What you have to do: From the entries below, write out exactly the lines between the line holding "Then we need" and the line holding "https://www.kaggle.com/competitions/ysc4224-2023- (178, 183)", inclusive, excluding any pictures.

++++ Given records ++++

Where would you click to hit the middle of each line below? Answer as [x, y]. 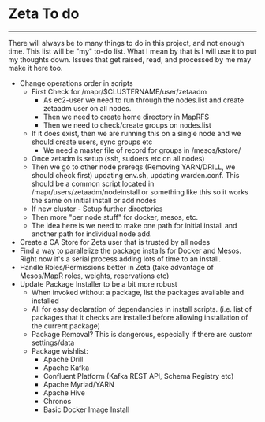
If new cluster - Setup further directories [97, 209]
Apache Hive [64, 392]
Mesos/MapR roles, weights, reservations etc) [94, 276]
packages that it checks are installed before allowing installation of [140, 317]
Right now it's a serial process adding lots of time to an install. [120, 259]
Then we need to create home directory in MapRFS [126, 117]
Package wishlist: [60, 350]
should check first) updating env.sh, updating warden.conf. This [135, 175]
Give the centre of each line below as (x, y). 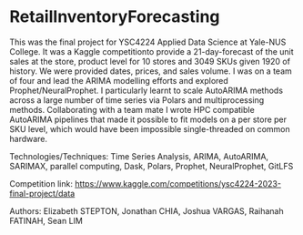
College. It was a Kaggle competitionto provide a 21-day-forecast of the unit (151, 51)
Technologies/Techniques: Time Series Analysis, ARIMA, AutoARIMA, (139, 156)
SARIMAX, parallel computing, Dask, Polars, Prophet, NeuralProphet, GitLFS (151, 166)
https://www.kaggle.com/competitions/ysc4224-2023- (178, 183)
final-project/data (42, 193)
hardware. (29, 138)
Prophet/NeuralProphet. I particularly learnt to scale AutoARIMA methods (146, 90)
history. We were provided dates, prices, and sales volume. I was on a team (151, 71)
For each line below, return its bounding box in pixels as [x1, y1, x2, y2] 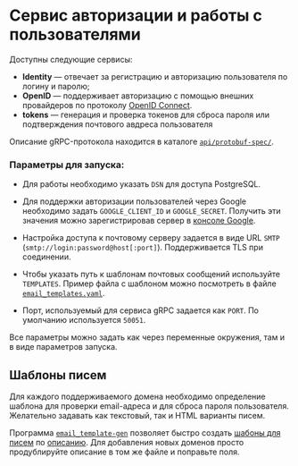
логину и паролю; [21, 80, 91, 91]
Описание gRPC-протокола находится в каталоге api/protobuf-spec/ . [9, 136, 275, 147]
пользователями [9, 24, 141, 45]
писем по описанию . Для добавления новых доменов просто [9, 437, 244, 448]
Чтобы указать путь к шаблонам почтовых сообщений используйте [21, 269, 281, 280]
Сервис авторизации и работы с [9, 5, 263, 26]
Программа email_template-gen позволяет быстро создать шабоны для [9, 428, 281, 438]
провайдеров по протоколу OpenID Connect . [21, 99, 193, 110]
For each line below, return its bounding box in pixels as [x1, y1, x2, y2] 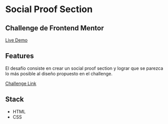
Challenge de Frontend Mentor [5, 24, 104, 32]
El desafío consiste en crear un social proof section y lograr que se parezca [5, 65, 163, 71]
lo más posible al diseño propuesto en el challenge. [5, 70, 113, 76]
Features [5, 52, 34, 60]
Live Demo [5, 37, 28, 43]
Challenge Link [5, 80, 37, 87]
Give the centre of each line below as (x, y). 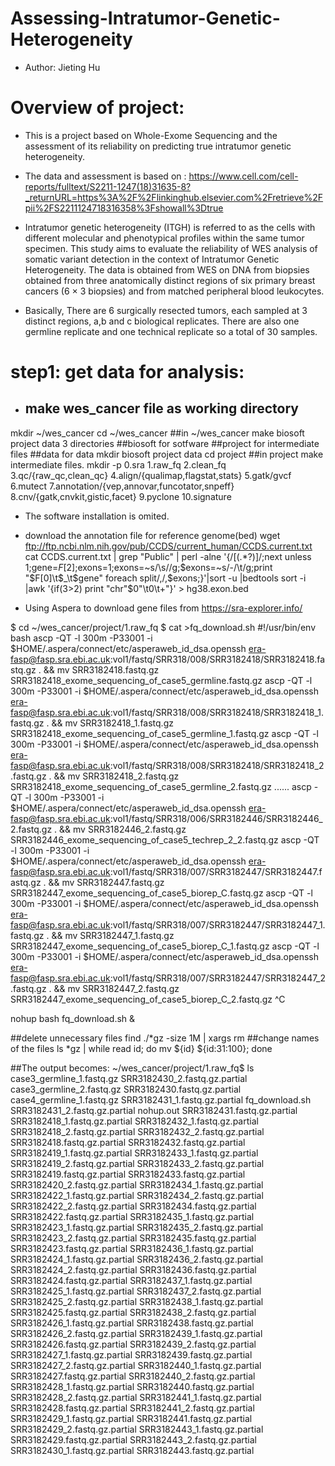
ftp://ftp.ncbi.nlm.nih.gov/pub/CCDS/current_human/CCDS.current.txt (168, 546)
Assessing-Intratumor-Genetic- (145, 18)
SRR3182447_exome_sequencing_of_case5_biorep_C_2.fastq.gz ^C (148, 999)
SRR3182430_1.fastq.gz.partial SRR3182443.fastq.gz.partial (132, 1450)
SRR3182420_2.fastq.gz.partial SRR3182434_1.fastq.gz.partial (137, 1184)
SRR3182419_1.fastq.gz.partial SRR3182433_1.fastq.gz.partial (134, 1153)
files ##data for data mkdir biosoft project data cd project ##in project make (167, 454)
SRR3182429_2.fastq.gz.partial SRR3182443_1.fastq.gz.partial (137, 1429)
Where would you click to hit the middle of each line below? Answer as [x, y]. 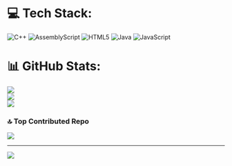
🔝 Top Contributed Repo [48, 121]
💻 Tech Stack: [50, 13]
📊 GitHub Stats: [54, 66]
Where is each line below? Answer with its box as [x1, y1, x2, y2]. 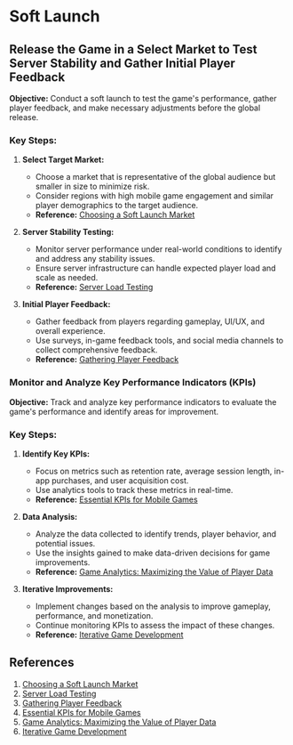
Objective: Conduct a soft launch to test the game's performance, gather [9, 93, 277, 103]
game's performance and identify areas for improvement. [9, 406, 219, 417]
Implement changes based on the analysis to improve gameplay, [35, 601, 271, 611]
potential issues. [35, 538, 96, 548]
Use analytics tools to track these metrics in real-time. [35, 484, 234, 495]
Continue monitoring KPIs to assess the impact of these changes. [35, 619, 275, 630]
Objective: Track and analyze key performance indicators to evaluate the [9, 396, 277, 407]
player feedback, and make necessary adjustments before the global [9, 102, 261, 113]
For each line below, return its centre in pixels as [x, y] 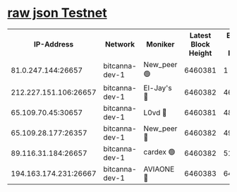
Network [120, 44]
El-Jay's [158, 88]
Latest [200, 35]
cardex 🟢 [159, 152]
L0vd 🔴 [155, 112]
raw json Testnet [57, 13]
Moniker [160, 44]
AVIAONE [159, 169]
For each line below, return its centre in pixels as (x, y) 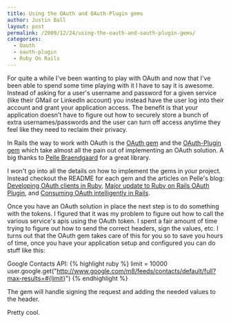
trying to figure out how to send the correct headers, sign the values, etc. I (113, 228)
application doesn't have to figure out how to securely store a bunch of (108, 115)
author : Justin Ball (37, 20)
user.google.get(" (32, 271)
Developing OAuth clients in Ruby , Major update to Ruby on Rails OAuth (108, 185)
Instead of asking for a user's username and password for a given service (112, 92)
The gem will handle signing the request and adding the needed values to (111, 291)
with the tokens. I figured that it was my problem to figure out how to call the (115, 213)
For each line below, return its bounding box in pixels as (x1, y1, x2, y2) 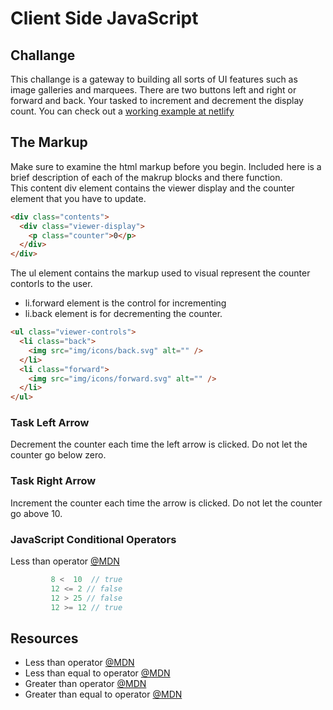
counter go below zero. (10, 449, 107, 461)
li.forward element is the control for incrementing (24, 297, 227, 309)
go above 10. (10, 507, 63, 519)
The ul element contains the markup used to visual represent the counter (10, 267, 311, 279)
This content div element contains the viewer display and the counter (10, 182, 295, 194)
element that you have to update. (10, 192, 147, 204)
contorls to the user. (10, 278, 93, 290)
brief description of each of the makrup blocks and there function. (10, 171, 283, 183)
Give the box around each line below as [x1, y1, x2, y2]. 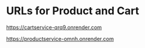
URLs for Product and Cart [6, 4, 140, 18]
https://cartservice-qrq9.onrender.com [6, 24, 102, 31]
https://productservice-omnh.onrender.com [6, 35, 114, 42]
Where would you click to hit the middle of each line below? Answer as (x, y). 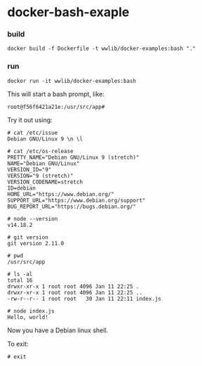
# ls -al (20, 274)
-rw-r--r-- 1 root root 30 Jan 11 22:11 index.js (84, 299)
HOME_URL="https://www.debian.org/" (61, 194)
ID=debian (22, 188)
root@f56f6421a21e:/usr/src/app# (56, 107)
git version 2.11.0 (36, 243)
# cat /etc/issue (33, 133)
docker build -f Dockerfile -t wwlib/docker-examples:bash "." (102, 49)
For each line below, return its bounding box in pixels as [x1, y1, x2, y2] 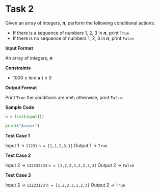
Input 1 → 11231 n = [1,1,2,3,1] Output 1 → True [5, 142, 108, 148]
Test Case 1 [5, 132, 30, 139]
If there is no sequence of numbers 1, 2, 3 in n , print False [12, 35, 134, 41]
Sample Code [5, 104, 35, 110]
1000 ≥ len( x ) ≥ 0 [12, 74, 52, 80]
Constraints [5, 65, 31, 71]
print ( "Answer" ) [5, 123, 40, 128]
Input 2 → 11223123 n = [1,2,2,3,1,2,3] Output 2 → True [5, 182, 125, 188]
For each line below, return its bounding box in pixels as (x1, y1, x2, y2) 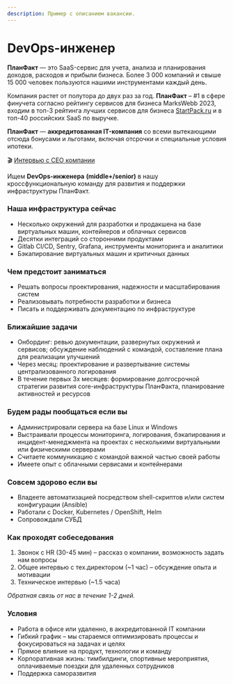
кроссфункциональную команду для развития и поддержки (7, 179, 186, 188)
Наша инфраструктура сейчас (7, 204, 117, 214)
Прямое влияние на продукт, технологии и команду (17, 646, 172, 655)
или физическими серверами (17, 445, 106, 453)
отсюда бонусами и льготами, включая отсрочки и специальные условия (7, 134, 227, 143)
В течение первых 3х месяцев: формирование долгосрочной (17, 375, 200, 383)
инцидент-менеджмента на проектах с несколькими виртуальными (17, 438, 220, 446)
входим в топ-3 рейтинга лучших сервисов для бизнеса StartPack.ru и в (7, 106, 223, 115)
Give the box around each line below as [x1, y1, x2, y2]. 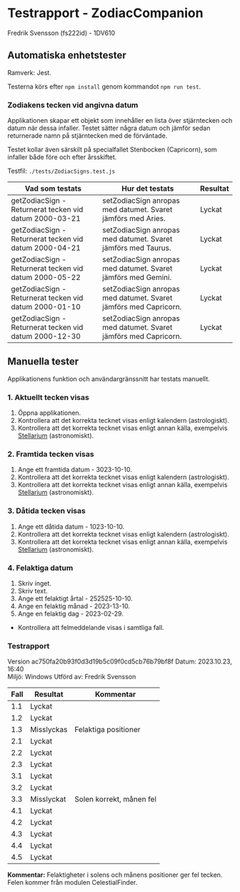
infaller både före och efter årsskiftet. [7, 153, 117, 161]
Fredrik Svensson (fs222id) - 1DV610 [7, 29, 116, 37]
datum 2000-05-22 [11, 273, 81, 283]
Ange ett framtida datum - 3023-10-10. [17, 466, 132, 474]
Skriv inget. [17, 579, 52, 588]
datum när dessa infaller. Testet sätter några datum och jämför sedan [7, 124, 211, 133]
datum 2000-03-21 [11, 214, 81, 224]
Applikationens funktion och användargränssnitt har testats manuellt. [7, 374, 211, 383]

++++

Exercise output:
Then we need to create home directory in MapRFS [126, 117]
Package wishlist: [60, 350]
should check first) updating env.sh, updating warden.conf. This [135, 175]
Give the centre of each line below as (x, y). 
College. It was a Kaggle competitionto provide a 21-day-forecast of the unit (151, 51)
Technologies/Techniques: Time Series Analysis, ARIMA, AutoARIMA, (139, 156)
SARIMAX, parallel computing, Dask, Polars, Prophet, NeuralProphet, GitLFS (151, 166)
https://www.kaggle.com/competitions/ysc4224-2023- (178, 183)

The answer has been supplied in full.